#### REQUIRED WORK:
Say how many lines of the records include the string "recessed". Nothing else belongs in the answer.

#### DATA PROVIDED:

● ● ● ●

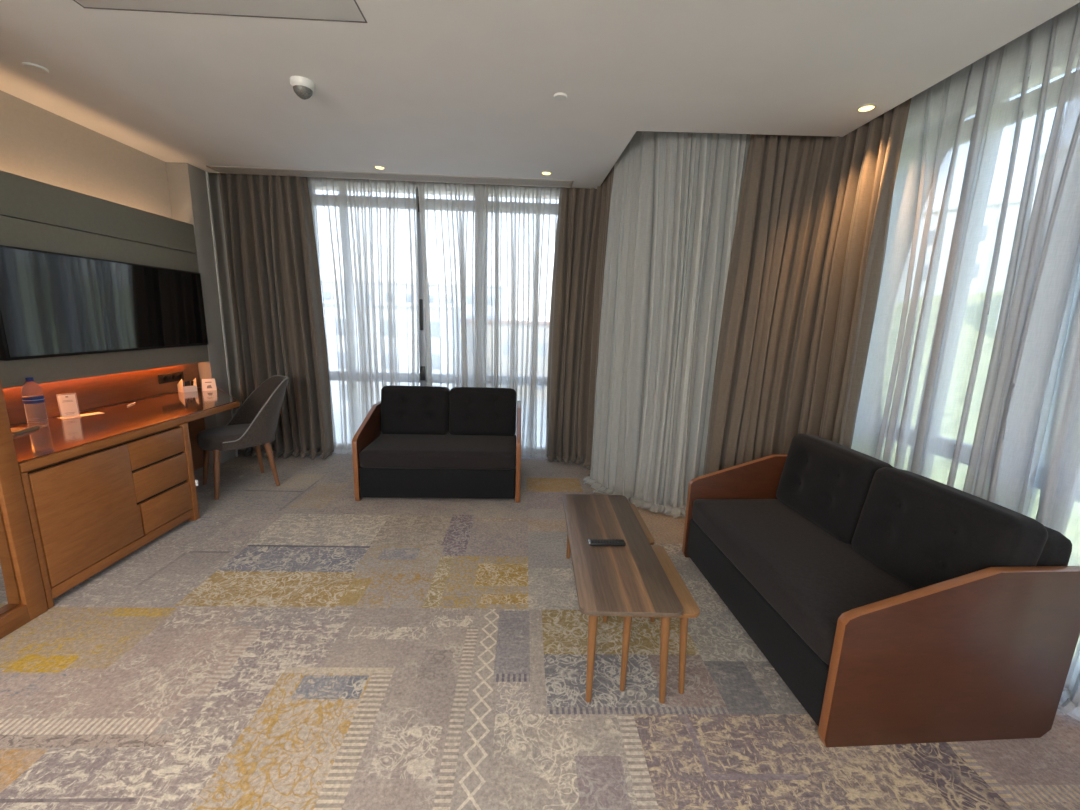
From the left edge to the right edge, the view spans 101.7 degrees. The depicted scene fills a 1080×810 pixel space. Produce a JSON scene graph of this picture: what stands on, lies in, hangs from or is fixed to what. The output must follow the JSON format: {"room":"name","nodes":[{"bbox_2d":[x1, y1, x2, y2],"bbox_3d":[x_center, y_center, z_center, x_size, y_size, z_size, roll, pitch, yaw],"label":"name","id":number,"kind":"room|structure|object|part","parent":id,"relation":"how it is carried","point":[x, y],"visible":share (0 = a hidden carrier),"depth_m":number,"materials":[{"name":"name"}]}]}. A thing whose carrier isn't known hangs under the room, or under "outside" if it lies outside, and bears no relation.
{"room":"hotel room","nodes":[
{"label":"hotel room","id":0,"kind":"room"},
{"bbox_2d":[0,90,177,426],"bbox_3d":[-3.146,-0.273,1.077,0.275,2.840,7.600,1,11,-2],"label":"wall","id":1,"kind":"structure","parent":0,"point":[37,143],"depth_m":2.88,"materials":[{"name":"beige paint"}]},
{"bbox_2d":[3,363,199,425],"bbox_3d":[-3.027,-0.103,2.885,0.090,0.278,2.075,1,11,-2],"label":"backsplash panel","id":2,"kind":"object","parent":1,"relation":"attached to","point":[104,390],"visible":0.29,"depth_m":3.03,"materials":[{"name":"brown wood"}]},
{"bbox_2d":[158,371,183,383],"bbox_3d":[-3.012,-0.224,3.588,0.013,0.072,0.257,1,11,-2],"label":"socket plate","id":3,"kind":"object","parent":2,"relation":"attached to","point":[177,376],"visible":1,"depth_m":3.58,"materials":[{"name":"black plastic"}]},
{"bbox_2d":[0,170,208,388],"bbox_3d":[-2.967,-0.748,2.760,0.175,1.140,2.075,1,11,-2],"label":"wall panel","id":4,"kind":"object","parent":1,"relation":"attached to","point":[36,215],"visible":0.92,"depth_m":2.80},
{"bbox_2d":[0,245,207,360],"bbox_3d":[-2.864,-0.673,3.020,0.044,0.600,1.510,1,11,-2],"label":"television","id":5,"kind":"object","parent":4,"relation":"attached to","point":[53,304],"visible":1,"depth_m":2.77,"materials":[{"name":"black glass"}]},
{"bbox_2d":[187,417,209,470],"bbox_3d":[-3.065,0.326,3.457,0.074,0.660,1.115,1,11,-2],"label":"wainscot panel","id":6,"kind":"object","parent":1,"relation":"attached to","point":[195,426],"visible":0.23,"depth_m":3.90,"materials":[{"name":"brown wood"}]},
{"bbox_2d":[165,162,235,463],"bbox_3d":[-3.008,-0.739,3.938,0.176,2.569,0.215,1,11,-2],"label":"wall pier","id":7,"kind":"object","parent":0,"point":[187,184],"visible":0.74,"depth_m":3.83,"materials":[{"name":"grey paint"}]},
{"bbox_2d":[205,171,237,456],"bbox_3d":[-2.918,-0.757,4.047,0.010,2.569,0.020,1,11,-2],"label":"trim","id":8,"kind":"structure","parent":7,"relation":"attached to","point":[207,177],"depth_m":3.98,"materials":[{"name":"grey metal"}]},
{"bbox_2d":[208,173,245,449],"bbox_3d":[-2.670,-0.900,4.373,0.880,2.840,0.240,1,11,-2],"label":"wall","id":9,"kind":"structure","parent":0,"point":[224,279],"depth_m":4.20,"materials":[{"name":"paint"}]},
{"bbox_2d":[416,189,427,385],"bbox_3d":[-1.013,-0.771,4.411,2.440,2.570,0.130,1,11,-2],"label":"window","id":10,"kind":"structure","parent":9,"relation":"in","point":[422,330],"depth_m":4.34,"materials":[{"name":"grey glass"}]},
{"bbox_3d":[-1.161,-1.104,4.291,0.050,1.740,0.030,1,11,-2],"label":"handle","id":11,"kind":"part","parent":10,"relation":"part of","materials":[{"name":"black metal"}]},
{"bbox_2d":[0,450,1079,809],"bbox_3d":[-0.473,1.153,1.333,5.600,0.001,7.000,1,11,-2],"label":"floor","id":12,"kind":"structure","parent":0,"point":[300,643],"depth_m":1.69,"materials":[{"name":"carpet"}]},
{"bbox_2d":[0,379,47,638],"bbox_3d":[-2.620,-0.103,1.175,0.760,2.400,1.298,1,11,-2],"label":"wardrobe","id":13,"kind":"object","parent":12,"relation":"on","point":[22,595],"visible":1,"depth_m":1.91,"materials":[{"name":"brown wood"}]},
{"bbox_2d":[0,512,20,614],"bbox_3d":[-2.268,-0.098,1.190,0.013,2.225,1.133,1,11,-2],"label":"mirror","id":14,"kind":"object","parent":13,"relation":"attached to","point":[10,579],"depth_m":1.90,"materials":[{"name":"brown glass"}]},
{"bbox_2d":[20,423,199,608],"bbox_3d":[-2.643,0.529,2.458,0.690,0.668,0.963,1,11,-2],"label":"base cabinet","id":15,"kind":"object","parent":12,"relation":"on","point":[87,512],"visible":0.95,"depth_m":2.33,"materials":[{"name":"brown wood"}]},
{"bbox_3d":[-2.304,0.536,2.267,0.019,0.557,0.505,1,11,-2],"label":"door","id":16,"kind":"part","parent":15,"relation":"part of","materials":[{"name":"brown wood"}]},
{"bbox_2d":[10,388,239,472],"bbox_3d":[-2.651,0.073,2.910,0.695,0.046,2.025,1,11,-2],"label":"desk","id":17,"kind":"object","parent":15,"relation":"on","point":[63,439],"visible":0.94,"depth_m":2.60,"materials":[{"name":"brown wood"}]},
{"bbox_2d":[11,425,39,434],"bbox_3d":[-2.863,0.138,2.373,0.160,0.018,0.155,-1,11,-13],"label":"serving tray","id":18,"kind":"object","parent":17,"relation":"on","point":[15,431],"visible":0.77,"depth_m":2.39,"materials":[{"name":"brown wood"}]},
{"bbox_2d":[21,377,48,427],"bbox_3d":[-2.831,-0.014,2.462,0.083,0.284,0.083,1,11,-2],"label":"water bottle","id":19,"kind":"object","parent":17,"relation":"on","point":[33,399],"visible":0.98,"depth_m":2.44,"materials":[{"name":"plastic"}]},
{"bbox_2d":[58,394,78,416],"bbox_3d":[-2.888,0.007,2.699,0.072,0.148,0.084,10,14,35],"label":"acrylic sign holder","id":20,"kind":"object","parent":17,"relation":"on","point":[68,405],"visible":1,"depth_m":2.71,"materials":[{"name":"paper"}]},
{"bbox_2d":[57,412,102,418],"bbox_3d":[-2.899,0.066,2.781,0.070,0.002,0.200,7,12,23],"label":"notepaper","id":21,"kind":"object","parent":17,"relation":"on","point":[94,413],"visible":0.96,"depth_m":2.78,"materials":[{"name":"paper"}]},
{"bbox_2d":[177,378,196,392],"bbox_3d":[-2.961,-0.171,3.691,0.087,0.115,0.102,7,12,26],"label":"box","id":22,"kind":"object","parent":17,"relation":"on","point":[180,387],"visible":0.98,"depth_m":3.66,"materials":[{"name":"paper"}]},
{"bbox_2d":[202,379,216,390],"bbox_3d":[-2.852,-0.177,3.790,0.100,0.097,0.087,-6,14,-36],"label":"tent card","id":23,"kind":"object","parent":17,"relation":"on","point":[207,384],"visible":1,"depth_m":3.77,"materials":[{"name":"paper"}]},
{"bbox_3d":[-2.311,0.256,2.657,0.019,0.157,0.393,1,11,-2],"label":"drawer","id":24,"kind":"part","parent":15,"relation":"part of","materials":[{"name":"brown wood"}]},
{"bbox_3d":[-2.316,0.436,2.692,0.019,0.176,0.393,1,11,-2],"label":"drawer","id":25,"kind":"part","parent":15,"relation":"part of","materials":[{"name":"brown wood"}]},
{"bbox_3d":[-2.323,0.631,2.742,0.019,0.188,0.369,1,11,-2],"label":"drawer","id":26,"kind":"part","parent":15,"relation":"part of","materials":[{"name":"brown wood"}]},
{"bbox_2d":[197,375,288,499],"bbox_3d":[-2.373,0.219,3.572,0.502,0.870,0.650,12,15,42],"label":"desk chair","id":27,"kind":"object","parent":12,"relation":"on","point":[254,423],"visible":1,"depth_m":3.49,"materials":[{"name":"grey fabric"}]},
{"bbox_3d":[-2.692,0.466,3.550,0.097,0.376,0.047,-1,11,-12],"label":"leg","id":28,"kind":"part","parent":27,"relation":"part of","materials":[{"name":"brown wood"}]},
{"bbox_3d":[-2.423,0.521,3.310,0.047,0.376,0.097,-1,11,-12],"label":"leg","id":29,"kind":"part","parent":27,"relation":"part of","materials":[{"name":"brown wood"}]},
{"bbox_3d":[-2.435,0.248,3.512,0.444,0.119,0.470,12,15,42],"label":"seat","id":30,"kind":"part","parent":27,"relation":"part of","materials":[{"name":"fabric"}]},
{"bbox_3d":[-2.332,0.031,3.574,0.502,0.487,0.547,12,15,42],"label":"backrest","id":31,"kind":"part","parent":27,"relation":"part of","materials":[{"name":"fabric"}]},
{"bbox_3d":[-2.438,0.422,3.816,0.047,0.376,0.097,3,11,8],"label":"leg","id":32,"kind":"part","parent":27,"relation":"part of","materials":[{"name":"brown wood"}]},
{"bbox_3d":[-2.177,0.478,3.567,0.097,0.376,0.047,3,11,8],"label":"leg","id":33,"kind":"part","parent":27,"relation":"part of","materials":[{"name":"brown wood"}]},
{"bbox_2d":[352,386,520,502],"bbox_3d":[-0.788,0.272,3.705,1.250,0.805,0.845,1,11,-3],"label":"sofa","id":34,"kind":"object","parent":12,"relation":"on","point":[416,441],"visible":1,"depth_m":3.43,"materials":[{"name":"black fabric"}]},
{"bbox_3d":[-1.396,0.336,3.689,0.036,0.650,0.845,1,11,-3],"label":"panel","id":35,"kind":"part","parent":34,"relation":"part of","materials":[{"name":"brown wood"}]},
{"bbox_2d":[381,386,449,434],"bbox_3d":[-1.082,0.050,3.844,0.579,0.440,0.231,1,11,-3],"label":"cushion","id":36,"kind":"object","parent":34,"relation":"on","point":[405,410],"depth_m":3.76,"materials":[{"name":"grey fabric"}]},
{"bbox_2d":[359,433,515,469],"bbox_3d":[-0.785,0.366,3.621,1.176,0.148,0.641,1,11,-3],"label":"seat cushion","id":37,"kind":"object","parent":34,"relation":"on","point":[382,451],"depth_m":3.35,"materials":[{"name":"black fabric"}]},
{"bbox_2d":[449,387,515,435],"bbox_3d":[-0.500,0.062,3.874,0.579,0.440,0.231,1,11,-3],"label":"cushion","id":38,"kind":"object","parent":34,"relation":"on","point":[473,411],"depth_m":3.79,"materials":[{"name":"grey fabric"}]},
{"bbox_3d":[-0.184,0.360,3.751,0.036,0.650,0.845,1,11,-3],"label":"panel","id":39,"kind":"part","parent":34,"relation":"part of","materials":[{"name":"brown wood"}]},
{"bbox_2d":[562,494,682,703],"bbox_3d":[0.318,0.824,2.115,0.375,0.396,1.065,2,11,-1],"label":"coffee table","id":40,"kind":"object","parent":12,"relation":"on","point":[630,579],"visible":1,"depth_m":1.80,"materials":[{"name":"brown wood"}]},
{"bbox_3d":[0.179,0.735,2.594,0.036,0.379,0.049,2,11,-1],"label":"leg","id":41,"kind":"part","parent":40,"relation":"part of","materials":[{"name":"brown wood"}]},
{"bbox_3d":[0.191,0.923,1.633,0.036,0.379,0.051,2,11,-1],"label":"leg","id":42,"kind":"part","parent":40,"relation":"part of","materials":[{"name":"brown wood"}]},
{"bbox_2d":[588,539,625,545],"bbox_3d":[0.306,0.631,2.018,0.170,0.018,0.042,1,11,-3],"label":"remote control","id":43,"kind":"object","parent":40,"relation":"on","point":[592,542],"visible":1,"depth_m":2.00,"materials":[{"name":"black plastic"}]},
{"bbox_3d":[0.457,0.930,1.637,0.039,0.379,0.051,2,11,-1],"label":"leg","id":44,"kind":"part","parent":40,"relation":"part of","materials":[{"name":"brown wood"}]},
{"bbox_2d":[629,503,653,544],"bbox_3d":[0.374,0.790,2.356,0.340,0.373,0.470,1,11,-1],"label":"side table","id":45,"kind":"object","parent":12,"relation":"on","point":[650,538],"visible":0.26,"depth_m":2.27,"materials":[{"name":"brown wood"}]},
{"bbox_2d":[603,545,699,693],"bbox_3d":[0.413,0.887,1.866,0.330,0.373,0.500,1,11,-1],"label":"side table","id":46,"kind":"object","parent":12,"relation":"on","point":[691,609],"visible":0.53,"depth_m":1.68,"materials":[{"name":"brown wood"}]},
{"bbox_3d":[0.327,0.929,1.679,0.032,0.356,0.032,1,11,-1],"label":"leg","id":47,"kind":"part","parent":46,"relation":"part of","materials":[{"name":"brown wood"}]},
{"bbox_3d":[0.540,0.935,1.678,0.032,0.357,0.046,-5,13,-29],"label":"leg","id":48,"kind":"part","parent":46,"relation":"part of","materials":[{"name":"brown wood"}]},
{"bbox_2d":[682,434,1079,746],"bbox_3d":[1.349,0.656,2.059,0.845,0.805,1.250,1,11,-4],"label":"sofa","id":49,"kind":"object","parent":12,"relation":"on","point":[895,606],"visible":1,"depth_m":1.54,"materials":[{"name":"black fabric"}]},
{"bbox_3d":[1.304,0.616,2.668,0.845,0.650,0.036,1,11,-4],"label":"panel","id":50,"kind":"part","parent":49,"relation":"part of","materials":[{"name":"brown wood"}]},
{"bbox_2d":[692,499,912,665],"bbox_3d":[1.246,0.730,2.066,0.641,0.148,1.176,1,11,-4],"label":"seat cushion","id":51,"kind":"object","parent":49,"relation":"on","point":[804,575],"depth_m":1.91,"materials":[{"name":"black fabric"}]},
{"bbox_2d":[776,434,893,543],"bbox_3d":[1.526,0.424,2.324,0.231,0.440,0.579,1,11,-4],"label":"cushion","id":52,"kind":"object","parent":49,"relation":"on","point":[825,483],"depth_m":2.23,"materials":[{"name":"grey fabric"}]},
{"bbox_3d":[1.390,0.849,1.480,0.845,0.650,0.036,1,11,-4],"label":"panel","id":53,"kind":"part","parent":49,"relation":"part of","materials":[{"name":"brown wood"}]},
{"bbox_2d":[851,467,1047,589],"bbox_3d":[1.567,0.536,1.754,0.231,0.440,0.579,1,11,-4],"label":"cushion","id":54,"kind":"object","parent":49,"relation":"on","point":[915,530],"depth_m":1.68,"materials":[{"name":"grey fabric"}]},
{"bbox_3d":[1.691,0.635,2.080,0.160,0.630,1.148,1,11,-4],"label":"frame","id":55,"kind":"part","parent":49,"relation":"part of","materials":[{"name":"grey fabric"}]},
{"bbox_2d":[0,0,1079,188],"bbox_3d":[-0.516,-1.391,0.681,5.050,0.100,6.600,1,11,-2],"label":"ceiling","id":56,"kind":"structure","parent":0,"point":[427,87],"depth_m":2.14,"materials":[{"name":"paint"}]},
{"bbox_2d":[22,62,48,73],"bbox_3d":[-2.538,-1.694,2.214,0.090,0.011,0.090,1,11,-2],"label":"cover plate","id":57,"kind":"object","parent":56,"relation":"attached to","point":[33,67],"visible":1,"depth_m":2.21,"materials":[{"name":"white plastic"}]},
{"bbox_2d":[73,0,366,22],"bbox_3d":[-1.254,-1.506,1.422,1.120,0.002,0.732,1,11,-2],"label":"ceiling panel","id":58,"kind":"object","parent":56,"relation":"attached to","point":[319,10],"visible":1,"depth_m":1.73,"materials":[{"name":"paint"}]},
{"bbox_2d":[218,173,333,459],"bbox_3d":[-2.455,-0.828,4.086,0.874,2.699,0.249,2,11,0],"label":"drape","id":59,"kind":"object","parent":56,"relation":"hanging from","point":[272,258],"visible":0.84,"depth_m":4.06,"materials":[{"name":"fabric"}]},
{"bbox_2d":[290,76,314,99],"bbox_3d":[-1.231,-1.633,2.285,0.116,0.080,0.116,1,11,-2],"label":"dome security camera","id":60,"kind":"object","parent":56,"relation":"attached to","point":[303,87],"visible":1,"depth_m":2.25,"materials":[{"name":"white plastic"}]},
{"bbox_2d":[374,165,385,169],"bbox_3d":[-1.298,-1.921,3.562,0.092,0.006,0.092,1,11,-2],"label":"recessed light","id":61,"kind":"object","parent":56,"relation":"in","point":[375,166],"visible":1,"depth_m":3.56,"materials":[{"name":"white glass"}]},
{"bbox_2d":[206,166,573,186],"bbox_3d":[-1.244,-1.963,3.784,3.060,0.006,0.170,1,11,-2],"label":"track","id":62,"kind":"object","parent":56,"relation":"in","point":[221,169],"visible":1,"depth_m":3.78,"materials":[{"name":"grey metal"}]},
{"bbox_2d":[541,171,551,174],"bbox_3d":[0.052,-1.884,3.578,0.092,0.006,0.092,1,11,-2],"label":"recessed light","id":63,"kind":"object","parent":56,"relation":"in","point":[542,172],"visible":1,"depth_m":3.57,"materials":[{"name":"white glass"}]},
{"bbox_2d":[554,93,566,100],"bbox_3d":[0.108,-1.639,2.343,0.072,0.011,0.072,1,11,-2],"label":"cover plate","id":64,"kind":"object","parent":56,"relation":"attached to","point":[558,96],"visible":1,"depth_m":2.33,"materials":[{"name":"white plastic"}]},
{"bbox_2d":[546,166,613,475],"bbox_3d":[0.438,-0.729,4.030,0.339,2.702,0.841,-8,14,-40],"label":"drape","id":65,"kind":"object","parent":56,"relation":"hanging from","point":[583,213],"visible":0.62,"depth_m":4.14,"materials":[{"name":"brown fabric"}]},
{"bbox_2d":[583,131,750,517],"bbox_3d":[0.852,-0.571,3.269,1.132,2.697,0.431,9,13,34],"label":"sheer curtain","id":66,"kind":"object","parent":56,"relation":"hanging from","point":[675,196],"visible":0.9,"depth_m":3.15,"materials":[{"name":"white fabric"}]},
{"bbox_2d":[703,98,911,474],"bbox_3d":[1.656,-0.475,2.916,0.862,2.704,0.436,9,13,32],"label":"drape","id":67,"kind":"object","parent":56,"relation":"hanging from","point":[808,251],"visible":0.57,"depth_m":2.89,"materials":[{"name":"brown fabric"}]},
{"bbox_2d":[856,104,876,111],"bbox_3d":[1.758,-1.598,2.370,0.092,0.006,0.092,1,11,-2],"label":"recessed light","id":68,"kind":"object","parent":56,"relation":"in","point":[867,107],"visible":1,"depth_m":2.37,"materials":[{"name":"white glass"}]},
{"bbox_3d":[0.126,-1.728,2.194,4.520,0.220,4.360,1,11,-2],"label":"lintel","id":69,"kind":"object","parent":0,"visible":0},
{"bbox_2d":[307,177,418,453],"bbox_3d":[-1.669,-0.829,4.210,1.020,2.698,0.146,1,11,-2],"label":"sheer curtain","id":70,"kind":"object","parent":69,"relation":"hanging from","point":[366,233],"visible":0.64,"depth_m":4.18,"materials":[{"name":"white fabric"}]},
{"bbox_2d":[417,181,559,458],"bbox_3d":[-0.457,-0.800,4.249,1.426,2.699,0.162,1,11,-2],"label":"sheer curtain","id":71,"kind":"object","parent":69,"relation":"hanging from","point":[488,250],"visible":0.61,"depth_m":4.21,"materials":[{"name":"white fabric"}]},
{"bbox_2d":[851,2,1079,513],"bbox_3d":[2.016,-0.324,2.186,0.173,2.700,1.161,1,11,-2],"label":"sheer curtain","id":72,"kind":"object","parent":69,"relation":"hanging from","point":[979,145],"visible":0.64,"depth_m":2.04,"materials":[{"name":"white fabric"}]},
{"bbox_3d":[-0.341,-1.690,0.883,5.900,0.180,7.600,1,11,-2],"label":"ceiling","id":73,"kind":"structure","parent":0,"visible":0},
{"bbox_2d":[987,54,1079,720],"bbox_3d":[2.036,-0.121,1.138,0.177,2.697,1.579,1,11,-2],"label":"sheer curtain","id":74,"kind":"object","parent":73,"relation":"hanging from","point":[1052,498],"visible":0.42,"depth_m":1.71,"materials":[{"name":"white fabric"}]}
]}

● ● ● ●

#### OUTPUT FOR THIS TASK:
3